Below is a listing of countries and indication whether they had only a long list or both a long list and short list prepared for it:

Albania, long and short lists

Austria, long and short lists

Belgium and Luxembourg, long and short lists

Bulgaria, long and short lists

Czechoslovakia, long and short lists

Denmark, long and short lists

France, long and short lists

Central France, long list,

Northern France, long list

South France, long list

Germany, long and short lists

Germany, Western, long list

Germany, North-Eastern, long list

Germany, North-Western, long list

Germany, South, long list

Greece, long and short lists

Holland, long and short lists

Hungary, long and short lists

Italy, introduction, long and short lists

Italy, Central, long list

Italy, North, long list

Italy, Northeast, long list

Italy, Northwest, long list

Italy, South, long list

Italy, Sardinia and Sicily, long list,

Norway, long and short lists

Rumania, long and short lists

Tunisia, long and short lists

Jugoslavia [Yugoslavia], long and short lists

China, long list

Indo-China, long list

Japan, long list

Korea, long list

Netherlands East Indies, long and short lists

Siam, Thailand, long list

The lists for China, Japan, Korea, and Siam were prepared by Langdon Warner, archaeologist and art historian specializing in East Asian art. He was a professor at Harvard and the Curator of Oriental Art at Harvard University’s Fogg Museum.

As it turns out the Roberts Commission records contain copies of all of the short lists and copies of all of the long lists, except for that of the Netherlands East Indies.  A copy of that list can be found in the Reference Collection of the Departmental Records Branch of the Army’s Office of the Adjutant General (Record Group 407), under the file designation “Document No. 231.”

In 1943, the Group also prepared a two-part manual entitled “Notes on Safeguarding and Conserving Cultural Materials in the Field.”  Part I was authored by W. G. Constable and George L. Stout (head of the Fogg Museum’s conservation since 1933).  Part I related to the application of the principles of “first aid” to cultural material.  Stout, from the Fogg Museum, in 1944, as a Monuments, Fine Arts and Archives officer, would be putting into practice what he had written.   Part II was edited by Constable and contained information supplied by Prentice Duell, Murray Pease , Evelyn Ehrlich, William J. Young, Walter Hauser, Stephen V. Grancsay, Jean Reed, Robert C. Murphy, Hugh Hencken, and Frederick Preston Orchard.[4]  Parts I and II of the publication can be viewed here.

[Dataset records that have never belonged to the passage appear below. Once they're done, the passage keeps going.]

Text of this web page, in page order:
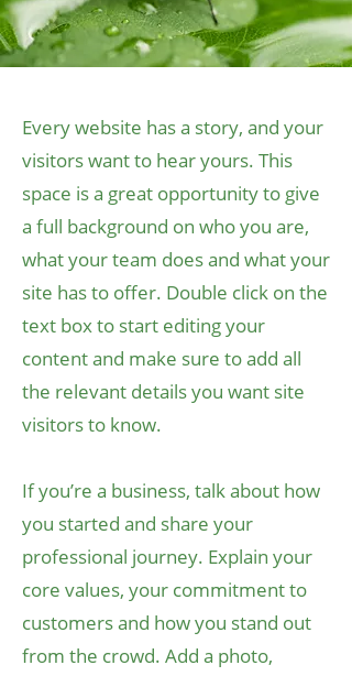
Every website has a story, and your
visitors want to hear yours. This
space is a great opportunity to give
a full background on who you are,
what your team does and what your
site has to offer. Double click on the
text box to start editing your
content and make sure to add all
the relevant details you want site
visitors to know.
If you’re a business, talk about how
you started and share your
professional journey. Explain your
core values, your commitment to
customers and how you stand out
from the crowd. Add a photo,
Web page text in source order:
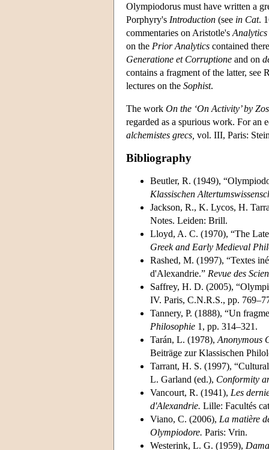
Olympiodorus must have written a
Porphyry's Introduction (see in Cat.
commentaries on Aristotle's Analytics
on the Prior Analytics contained
Generatione et Corruptione and on
contains a fragment of the latter, see
lectures on the Sophist.
The work On the ‘On Activity’ by
regarded as a spurious work. For
alchemistes grecs, vol. III, Paris:
Bibliography
Beutler, R. (1949),
Klassischen
Jackson, R., K. Lycos, H.
Notes. Leiden: Brill.
Lloyd, A. C. (1970), “The
Greek and Early Medieval
Rashed, M. (1997), “Textes
d'Alexandrie.” Revue des
Saffrey, H. D. (2005),
IV. Paris, C.N.R.S., pp.
Tannery, P. (1888), “Un
Philosophie 1, pp. 314–321.
Tarán, L. (1978), Anonymous
Beiträge zur Klassischen
Tarrant, H. S. (1997),
L. Garland (ed.), Conformity
Vancourt, R. (1941), Les
d'Alexandrie. Lille: Facultés
Viano, C. (2006), La matière
Olympiodore. Paris: Vrin.
Westerink, L. G. (1959),
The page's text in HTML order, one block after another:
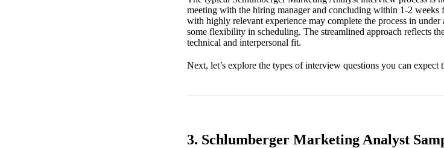
meeting with the hiring manager and concluding within 1-2 weeks
with highly relevant experience may complete the process in
some flexibility in scheduling. The streamlined approach reflects
technical and interpersonal fit.
Next, let’s explore the types of interview questions you can expect
3. Schlumberger Marketing Analyst
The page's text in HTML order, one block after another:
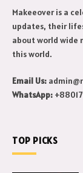
Makeeover is a
updates, their
about world wide
this world.
Email Us:
WhatsApp:
TOP PICKS
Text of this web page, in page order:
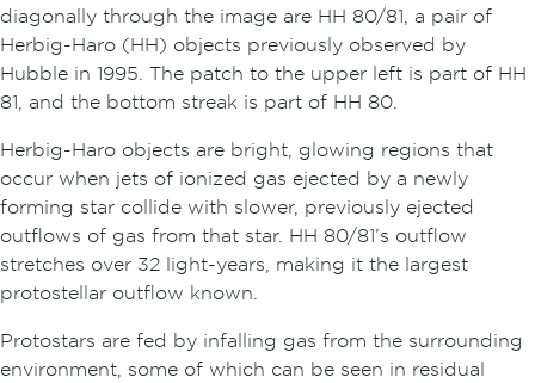
diagonally through the image are HH 80/81, a pair of
Herbig-Haro (HH) objects previously observed by
Hubble in 1995. The patch to the upper left is part of HH
81, and the bottom streak is part of HH 80.
Herbig-Haro objects are bright, glowing regions that
occur when jets of ionized gas ejected by a newly
forming star collide with slower, previously ejected
outflows of gas from that star. HH 80/81’s outflow
stretches over 32 light-years, making it the largest
protostellar outflow known.
Protostars are fed by infalling gas from the surrounding
environment, some of which can be seen in residual
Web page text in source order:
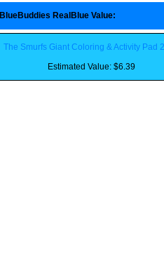
BlueBuddies RealBlue Value:
The Smurfs Giant Coloring & Activity Pad
Estimated Value: $6.39
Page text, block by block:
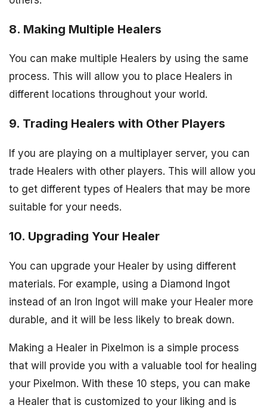
8. Making Multiple Healers
You can make multiple Healers by using the same
process. This will allow you to place Healers in
different locations throughout your world.
9. Trading Healers with Other Players
If you are playing on a multiplayer server, you can
trade Healers with other players. This will allow you
to get different types of Healers that may be more
suitable for your needs.
10. Upgrading Your Healer
You can upgrade your Healer by using different
materials. For example, using a Diamond Ingot
instead of an Iron Ingot will make your Healer more
durable, and it will be less likely to break down.
Making a Healer in Pixelmon is a simple process
that will provide you with a valuable tool for healing
your Pixelmon. With these 10 steps, you can make
a Healer that is customized to your liking and is
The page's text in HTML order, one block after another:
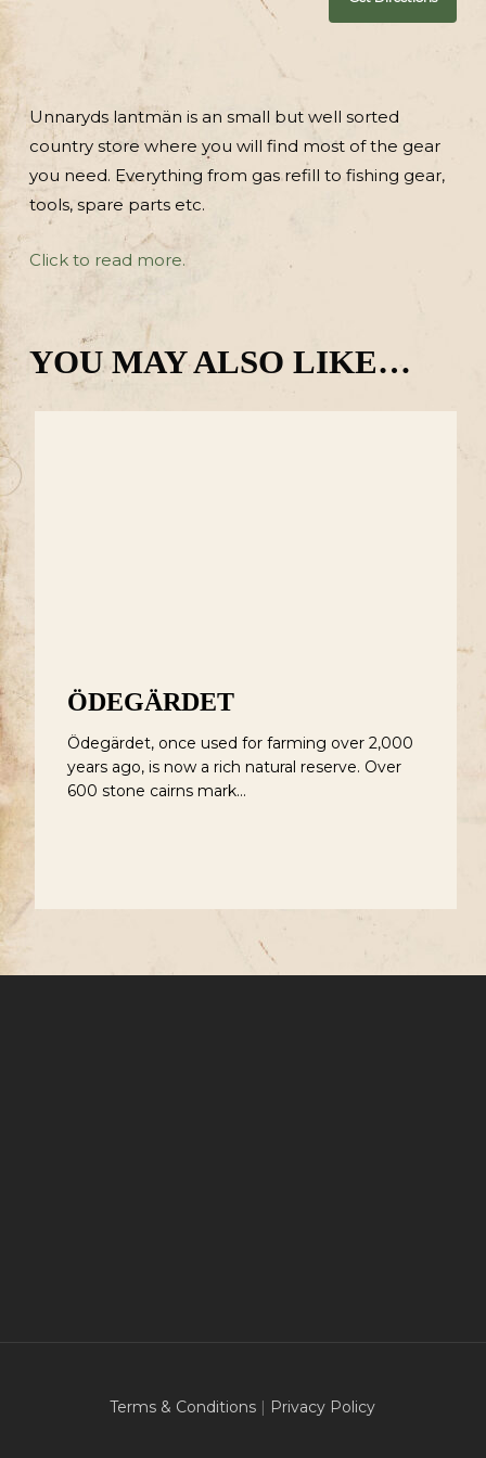
Unnaryds lantmän is an small but well sorted
country store where you will find most of the gear
you need. Everything from gas refill to fishing gear,
tools, spare parts etc.
Click to read more.
YOU MAY ALSO LIKE…
ÖDEGÄRDET
Ödegärdet, once used for farming over 2,000
years ago, is now a rich natural reserve. Over
600 stone cairns mark…
Terms & Conditions | Privacy Policy
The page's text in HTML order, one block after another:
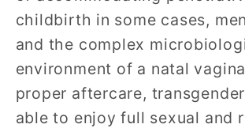
childbirth in some cases,
and the complex
environment of a natal
proper aftercare,
able to enjoy full sexual and
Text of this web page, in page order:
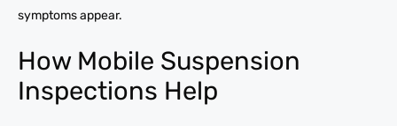
symptoms appear.
How Mobile Suspension
Inspections Help
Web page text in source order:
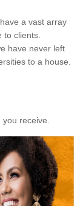
a vast array
clients.
have never left
to a house.
receive.
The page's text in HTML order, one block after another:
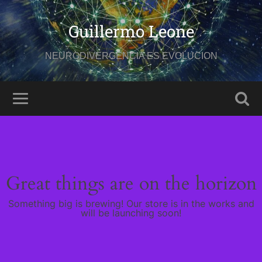
Guillermo Leone
NEURODIVERGENCIA ES EVOLUCION
Great things are on the horizon
Something big is brewing! Our store is in the works and
will be launching soon!
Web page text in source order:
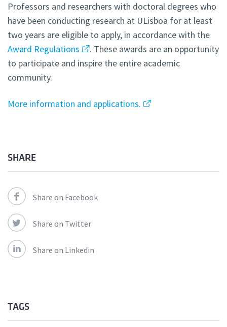
Professors and researchers with doctoral degrees who
have been conducting research at ULisboa for at least
two years are eligible to apply, in accordance with the
Award Regulations
. These awards are an opportunity
to participate and inspire the entire academic
community.
More information and applications.
SHARE
Share on Facebook
Share on Twitter
Share on Linkedin
TAGS
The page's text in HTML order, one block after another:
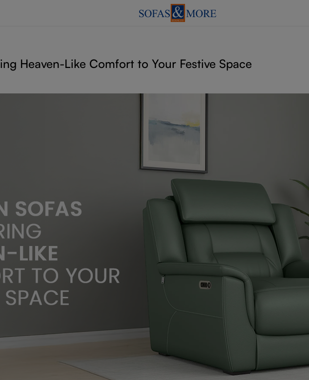
Heaven-Like Comfort to Your Festive Space
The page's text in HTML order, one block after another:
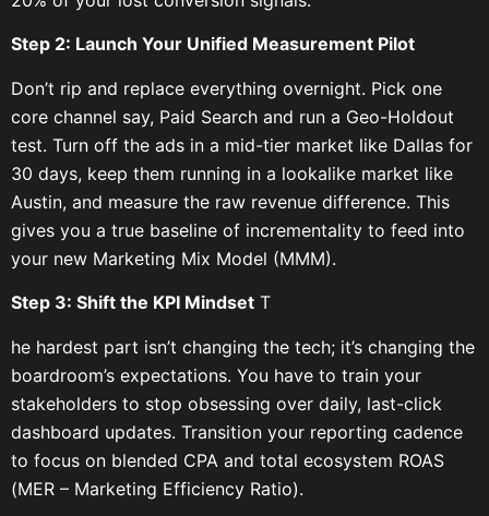
Step 2: Launch Your Unified Measurement Pilot
Don’t rip and replace everything overnight. Pick one
core channel say, Paid Search and run a Geo-Holdout
test. Turn off the ads in a mid-tier market like Dallas for
30 days, keep them running in a lookalike market like
Austin, and measure the raw revenue difference. This
gives you a true baseline of incrementality to feed into
your new Marketing Mix Model (MMM).
Step 3: Shift the KPI Mindset T
he hardest part isn’t changing the tech; it’s changing the
boardroom’s expectations. You have to train your
stakeholders to stop obsessing over daily, last-click
dashboard updates. Transition your reporting cadence
to focus on blended CPA and total ecosystem ROAS
(MER – Marketing Efficiency Ratio).

[1] The lists are part of the series Handbooks and Lists of Monuments, 1943–1945 (NAID 1537349), RG 239, and reproduced on rolls 95-99 of National Archives Microfilm Publication M-1944 and available online at www.fold3.com.

[2] Extract from Directive for Husky-Paraphrase, Tab A to Memorandum, Maj. Gen. J. H. Hilldring, Chief, Civil Affairs Division to Assistant Secretary of War, Subject: Protection of Historic Monuments, July 21, 1943, File: CAD 000.4 (3-25-43) (1), Security Classified General Correspondence, 1943-July 1949 (NAID 3376702), RG 165.

[3] Summary of preliminary material forwarded 1 July, Tab C to Memorandum, Maj. Gen. J. H. Hilldring, Chief, Civil Affairs Division to Assistant Secretary of War, Subject: Protection of Historic Monuments, July 21, 1943, File: CAD 000.4 (3-25-43) (1), Security Classified General Correspondence, 1943-July 1949 (NAID 3376702); Cable from Chief of Staff, July 2, Extracts from Cables-In Paraphrase, Tab B, ibid.

[4] Notes on Safeguarding and Conserving Cultural Materials in the Field, 1943 (NAID 1537348), RG 239, and reproduced on roll 95 of National Archives Microfilm Publication M-1944 and available on Fold3.